The present disclosure relates to a gas sensor.
In the related art, a gas sensor including a gas sensor and an air-permeable cover is disclosed. The air-permeable cover includes a metal lid. The metal lid is provided with a plurality of holes.
The accompanying drawings, which are incorporated in and constitute a part of the specification, illustrate embodiments of the present disclosure.
Reference will now be made in detail to various embodiments, examples of which are illustrated in the accompanying drawings. In the following detailed description, numerous specific details are set forth in order to provide a thorough understanding of the present disclosure. However, it will be apparent to one of ordinary skill in the art that the present disclosure may be practiced without these specific details. In other instances, well-known methods, procedures, systems, and components have not been described in detail so as not to unnecessarily obscure aspects of the various embodiments.
Details of embodiments of the present disclosure will be described based on the drawings. Throughout the accompanying drawings, the same or corresponding components are denoted by the same reference numerals, and explanation thereof will not be repeated. Configurations of at least parts of the embodiments described below may be combined arbitrarily.
A gas sensor 1 according to a first embodiment of the present disclosure will be described with reference to
The support substrate 10 is configured to support the gas detector 15. The support substrate 10 is, for example, a printed circuit board. The support substrate 10 includes an electrical wiring (not shown) and an external terminal 12. The support substrate 10 has a main surface 10a. The external terminal 12 is provided, for example, over the main surface 10a. The external terminal 12 is arranged outside the lid 20 in a plan view of the main surface 10a. The external terminal 12 is connected to the electrical wiring of the support substrate 10. The external terminal 12 is connected to the gas detector 15 via the electrical wiring of the support substrate 10.
The gas detector 15 is configured to detect a gas 2 in the surrounding environment of the gas sensor 1. Specifically, the gas detector 15 detects the gas 2 flowed into a cavity 29 of the gas sensor 1 via a plurality of through-holes 23 of the lid 20 and outputs a signal related to the gas 2, such as a concentration of the gas 2. The signal related to the gas 2 is output to the outside of the gas sensor 1 via the electrical wiring and the external terminal 12 of the support substrate 10. The gas 2 detected by the gas detector 15 is not particularly limited, but includes, for example, methane, hydrogen, oxygen, carbon monoxide, nitrogen oxides (NOx), or the like. The gas detector 15 is, but not limited to, a semiconductor gas sensor chip, for example.

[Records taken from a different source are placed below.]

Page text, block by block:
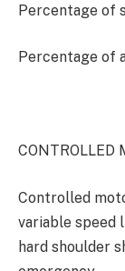
Percentage of
Percentage of
CONTROLLED
Controlled
variable speed
hard shoulder
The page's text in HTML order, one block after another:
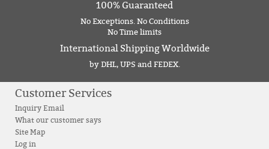
100% Guaranteed
No Exceptions. No Conditions
No Time limits
International Shipping Worldwide
by DHL, UPS and FEDEX.
Customer Services
Inquiry Email
What our customer says
Site Map
Log in
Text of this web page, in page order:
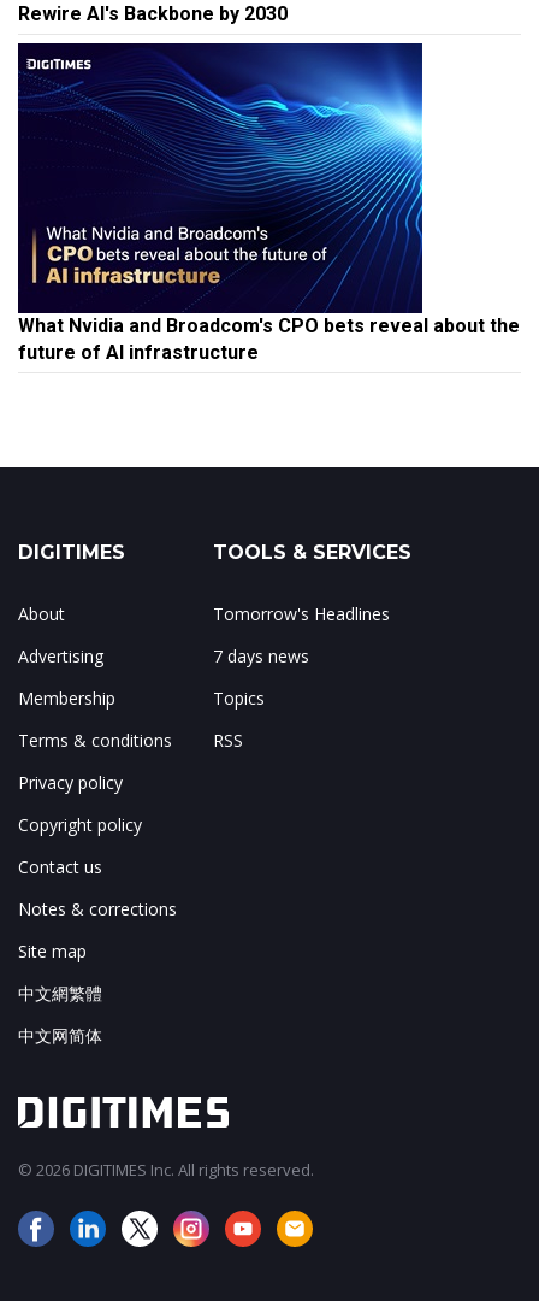
Rewire AI's Backbone by 2030
What Nvidia and Broadcom's CPO bets reveal about the
future of AI infrastructure
DIGITIMES
About
Advertising
Membership
Terms & conditions
Privacy policy
Copyright policy
Contact us
Notes & corrections
Site map
中文網繁體
中文网简体
TOOLS & SERVICES
Tomorrow's Headlines
7 days news
Topics
RSS
© 2026 DIGITIMES Inc. All rights reserved.

The lid 20 covers the gas detector 15. The lid 20 is made of a semiconductor material such as silicon (Si). The lid 20 includes a first main surface 21 facing the gas detector 15 and a second main surface 22 opposite the first main surface 21. A distance d between the first main surface 21 and the second main surface 22 is, for example, greater than 0.1 mm. Therefore, a mechanical strength of the lid 20 is improved. The distance between the first main surface 21 and the second main surface 22 may be, for example, 0.5 mm or more, or 1.0 mm or more.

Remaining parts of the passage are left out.